▶ [Problem requirements]:
Would you please write out each entry precisely as given?

[[ Given information open ]]

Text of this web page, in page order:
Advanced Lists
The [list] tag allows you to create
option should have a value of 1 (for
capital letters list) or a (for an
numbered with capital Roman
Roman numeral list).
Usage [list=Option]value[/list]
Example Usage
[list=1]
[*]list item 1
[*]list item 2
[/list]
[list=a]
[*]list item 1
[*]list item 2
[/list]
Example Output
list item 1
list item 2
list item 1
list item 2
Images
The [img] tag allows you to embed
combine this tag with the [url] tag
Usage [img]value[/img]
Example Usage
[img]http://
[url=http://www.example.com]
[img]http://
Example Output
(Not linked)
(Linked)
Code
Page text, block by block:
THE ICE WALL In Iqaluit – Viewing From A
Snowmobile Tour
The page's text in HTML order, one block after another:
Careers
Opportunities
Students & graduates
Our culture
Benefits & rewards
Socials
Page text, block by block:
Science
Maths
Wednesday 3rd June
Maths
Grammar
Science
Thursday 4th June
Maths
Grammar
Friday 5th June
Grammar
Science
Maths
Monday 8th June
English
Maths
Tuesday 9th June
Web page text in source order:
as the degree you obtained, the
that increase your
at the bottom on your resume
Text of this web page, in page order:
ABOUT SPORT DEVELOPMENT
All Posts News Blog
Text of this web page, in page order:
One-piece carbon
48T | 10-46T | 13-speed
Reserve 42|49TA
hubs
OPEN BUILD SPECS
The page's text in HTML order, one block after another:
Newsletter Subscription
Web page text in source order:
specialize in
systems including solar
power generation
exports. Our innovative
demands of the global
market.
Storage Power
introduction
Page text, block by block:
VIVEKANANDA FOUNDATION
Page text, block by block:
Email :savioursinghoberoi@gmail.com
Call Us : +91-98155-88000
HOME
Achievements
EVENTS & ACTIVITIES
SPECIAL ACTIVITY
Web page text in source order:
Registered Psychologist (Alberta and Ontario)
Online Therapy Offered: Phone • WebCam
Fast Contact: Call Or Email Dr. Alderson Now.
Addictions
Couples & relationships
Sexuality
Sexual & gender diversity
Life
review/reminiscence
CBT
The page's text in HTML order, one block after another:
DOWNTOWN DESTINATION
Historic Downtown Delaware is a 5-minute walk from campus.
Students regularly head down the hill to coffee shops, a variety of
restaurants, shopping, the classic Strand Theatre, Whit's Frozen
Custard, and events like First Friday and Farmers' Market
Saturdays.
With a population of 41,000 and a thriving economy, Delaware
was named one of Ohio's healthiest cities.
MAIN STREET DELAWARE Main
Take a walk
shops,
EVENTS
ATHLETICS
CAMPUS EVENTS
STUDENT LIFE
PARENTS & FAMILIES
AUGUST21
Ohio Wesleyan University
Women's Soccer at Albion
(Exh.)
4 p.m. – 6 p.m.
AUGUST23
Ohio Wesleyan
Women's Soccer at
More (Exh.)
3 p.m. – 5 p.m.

[[ Given information closed ]]

▶ [Solution below]:
Text of this web page, in page order:
Advanced Lists
The [list] tag allows you to create
option should have a value of 1 (for
capital letters list) or a (for an
numbered with capital Roman
Roman numeral list).
Usage [list=Option]value[/list]
Example Usage
[list=1]
[*]list item 1
[*]list item 2
[/list]
[list=a]
[*]list item 1
[*]list item 2
[/list]
Example Output
list item 1
list item 2
list item 1
list item 2
Images
The [img] tag allows you to embed
combine this tag with the [url] tag
Usage [img]value[/img]
Example Usage
[img]http://
[url=http://www.example.com]
[img]http://
Example Output
(Not linked)
(Linked)
Code
Page text, block by block:
THE ICE WALL In Iqaluit – Viewing From A
Snowmobile Tour
The page's text in HTML order, one block after another:
Careers
Opportunities
Students & graduates
Our culture
Benefits & rewards
Socials
Page text, block by block:
Science
Maths
Wednesday 3rd June
Maths
Grammar
Science
Thursday 4th June
Maths
Grammar
Friday 5th June
Grammar
Science
Maths
Monday 8th June
English
Maths
Tuesday 9th June
Web page text in source order:
as the degree you obtained, the
that increase your
at the bottom on your resume
Text of this web page, in page order:
ABOUT SPORT DEVELOPMENT
All Posts News Blog
Text of this web page, in page order:
One-piece carbon
48T | 10-46T | 13-speed
Reserve 42|49TA
hubs
OPEN BUILD SPECS
The page's text in HTML order, one block after another:
Newsletter Subscription
Web page text in source order:
specialize in
systems including solar
power generation
exports. Our innovative
demands of the global
market.
Storage Power
introduction
Page text, block by block:
VIVEKANANDA FOUNDATION
Page text, block by block:
Email :savioursinghoberoi@gmail.com
Call Us : +91-98155-88000
HOME
Achievements
EVENTS & ACTIVITIES
SPECIAL ACTIVITY
Web page text in source order:
Registered Psychologist (Alberta and Ontario)
Online Therapy Offered: Phone • WebCam
Fast Contact: Call Or Email Dr. Alderson Now.
Addictions
Couples & relationships
Sexuality
Sexual & gender diversity
Life
review/reminiscence
CBT
The page's text in HTML order, one block after another:
DOWNTOWN DESTINATION
Historic Downtown Delaware is a 5-minute walk from campus.
Students regularly head down the hill to coffee shops, a variety of
restaurants, shopping, the classic Strand Theatre, Whit's Frozen
Custard, and events like First Friday and Farmers' Market
Saturdays.
With a population of 41,000 and a thriving economy, Delaware
was named one of Ohio's healthiest cities.
MAIN STREET DELAWARE Main
Take a walk
shops,
EVENTS
ATHLETICS
CAMPUS EVENTS
STUDENT LIFE
PARENTS & FAMILIES
AUGUST21
Ohio Wesleyan University
Women's Soccer at Albion
(Exh.)
4 p.m. – 6 p.m.
AUGUST23
Ohio Wesleyan
Women's Soccer at
More (Exh.)
3 p.m. – 5 p.m.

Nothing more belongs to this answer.